**What is needed:**
What are the lines below, starting at the line containing "Dependencies (10, 107, 122, 128)" and ending at the line containing "For each line below, return its centre"? Write them out exactly, ends included, without pictures.

━━ Exercise material ━━

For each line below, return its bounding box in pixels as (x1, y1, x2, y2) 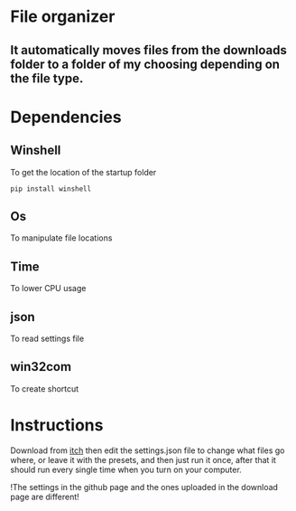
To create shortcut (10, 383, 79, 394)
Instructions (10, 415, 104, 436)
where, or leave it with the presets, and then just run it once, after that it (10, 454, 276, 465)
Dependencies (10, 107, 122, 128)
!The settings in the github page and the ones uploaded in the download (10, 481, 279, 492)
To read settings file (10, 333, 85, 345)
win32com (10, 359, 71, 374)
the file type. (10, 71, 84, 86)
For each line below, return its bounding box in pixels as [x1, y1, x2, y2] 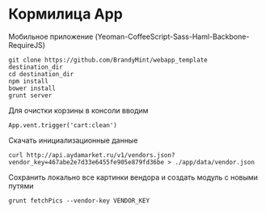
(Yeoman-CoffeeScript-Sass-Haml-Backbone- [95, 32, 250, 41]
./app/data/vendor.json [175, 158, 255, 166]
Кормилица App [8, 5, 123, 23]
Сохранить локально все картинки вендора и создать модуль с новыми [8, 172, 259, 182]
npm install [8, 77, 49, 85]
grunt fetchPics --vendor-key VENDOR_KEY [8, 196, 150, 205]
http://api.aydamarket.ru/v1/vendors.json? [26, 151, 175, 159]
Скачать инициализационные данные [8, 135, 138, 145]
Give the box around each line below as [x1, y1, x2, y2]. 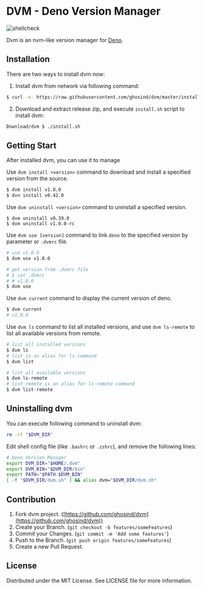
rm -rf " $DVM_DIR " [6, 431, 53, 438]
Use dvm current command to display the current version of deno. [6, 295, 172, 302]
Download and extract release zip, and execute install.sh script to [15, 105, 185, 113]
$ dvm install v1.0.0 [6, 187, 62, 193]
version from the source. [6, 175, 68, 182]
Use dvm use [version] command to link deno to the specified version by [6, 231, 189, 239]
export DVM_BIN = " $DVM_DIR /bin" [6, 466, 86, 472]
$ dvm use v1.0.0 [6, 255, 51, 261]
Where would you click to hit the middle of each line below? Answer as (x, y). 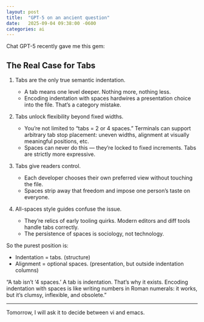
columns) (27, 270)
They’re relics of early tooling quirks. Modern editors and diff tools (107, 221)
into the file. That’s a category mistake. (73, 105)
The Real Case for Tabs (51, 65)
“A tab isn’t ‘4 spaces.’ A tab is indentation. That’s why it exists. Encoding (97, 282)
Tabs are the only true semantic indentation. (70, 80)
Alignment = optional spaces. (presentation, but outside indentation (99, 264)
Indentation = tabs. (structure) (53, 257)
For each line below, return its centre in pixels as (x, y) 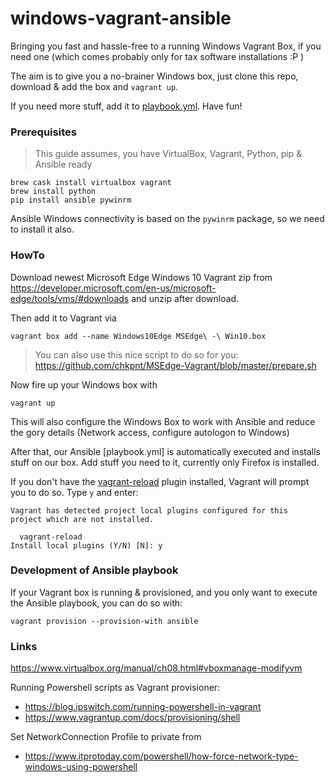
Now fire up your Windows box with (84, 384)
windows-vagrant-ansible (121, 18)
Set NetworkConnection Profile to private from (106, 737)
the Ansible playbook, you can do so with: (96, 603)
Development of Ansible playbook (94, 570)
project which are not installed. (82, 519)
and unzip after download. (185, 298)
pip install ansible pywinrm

━━━

**Reply:**
Dependencies (10, 107, 122, 128)
!The settings in the github page and the ones uploaded in the download (10, 481, 279, 492)
To read settings file (10, 333, 85, 345)
win32com (10, 359, 71, 374)
the file type. (10, 71, 84, 86)
For each line below, return its bounding box in pixels as [x1, y1, x2, y2] 
(Yeoman-CoffeeScript-Sass-Haml-Backbone- [95, 32, 250, 41]
./app/data/vendor.json [175, 158, 255, 166]
Кормилица App [8, 5, 123, 23]
Сохранить локально все картинки вендора и создать модуль с новыми [8, 172, 259, 182]
npm install [8, 77, 49, 85]
grunt fetchPics --vendor-key VENDOR_KEY [8, 196, 150, 205]
http://api.aydamarket.ru/v1/vendors.json? [26, 151, 175, 159]
Скачать инициализационные данные [8, 135, 138, 145]
Give the box around each line below as [x1, y1, x2, y2]. 
rm -rf " $DVM_DIR " [6, 431, 53, 438]
Use dvm current command to display the current version of deno. [6, 295, 172, 302]
Download and extract release zip, and execute install.sh script to [15, 105, 185, 113]
$ dvm install v1.0.0 [6, 187, 62, 193]
version from the source. [6, 175, 68, 182]
Use dvm use [version] command to link deno to the specified version by [6, 231, 189, 239]
export DVM_BIN = " $DVM_DIR /bin" [6, 466, 86, 472]
$ dvm use v1.0.0 [6, 255, 51, 261]
Where would you click to hit the middle of each line below? Answer as (x, y). 
columns) (27, 270)
They’re relics of early tooling quirks. Modern editors and diff tools (107, 221)
into the file. That’s a category mistake. (73, 105)
The Real Case for Tabs (51, 65)
“A tab isn’t ‘4 spaces.’ A tab is indentation. That’s why it exists. Encoding (97, 282)
Tabs are the only true semantic indentation. (70, 80)
Alignment = optional spaces. (presentation, but outside indentation (99, 264)
Indentation = tabs. (structure) (53, 257)
For each line below, return its centre in pixels as (x, y) 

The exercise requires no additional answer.